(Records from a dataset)
···
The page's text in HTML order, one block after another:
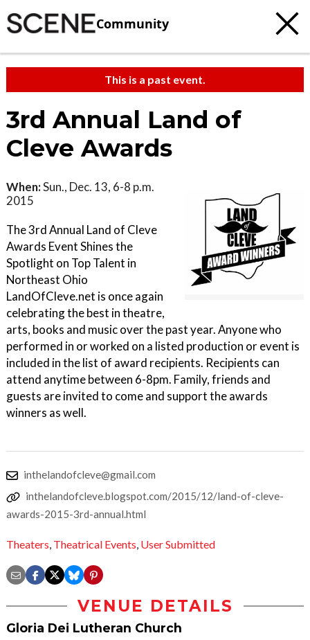
Community
This is a past event.
3rd Annual Land of
Cleve Awards
When:Sun., Dec. 13, 6-8 p.m.
2015
The 3rd Annual Land of Cleve
Awards Event Shines the
Spotlight on Top Talent in
Northeast Ohio
LandOfCleve.net is once again
celebrating the best in theatre,
arts, books and music over the past year. Anyone who
performed in or worked on a listed production or event is
included in the list of award recipients. Recipients can
attend anytime between 6-8pm. Family, friends and
guests are invited to come and support the awards
winners as well.
inthelandofcleve@gmail.com
inthelandofcleve.blogspot.com/2015/12/land-of-cleve-
awards-2015-3rd-annual.html
Theaters, Theatrical Events, User Submitted
VENUE DETAILS
Gloria Dei Lutheran Church
···
→ Try it
Pictures are to be dropped, and the remaining data set down exactly.

→ Written response
The page's text in HTML order, one block after another:
Community
This is a past event.
3rd Annual Land of
Cleve Awards
When:Sun., Dec. 13, 6-8 p.m.
2015
The 3rd Annual Land of Cleve
Awards Event Shines the
Spotlight on Top Talent in
Northeast Ohio
LandOfCleve.net is once again
celebrating the best in theatre,
arts, books and music over the past year. Anyone who
performed in or worked on a listed production or event is
included in the list of award recipients. Recipients can
attend anytime between 6-8pm. Family, friends and
guests are invited to come and support the awards
winners as well.
inthelandofcleve@gmail.com
inthelandofcleve.blogspot.com/2015/12/land-of-cleve-
awards-2015-3rd-annual.html
Theaters, Theatrical Events, User Submitted
VENUE DETAILS
Gloria Dei Lutheran Church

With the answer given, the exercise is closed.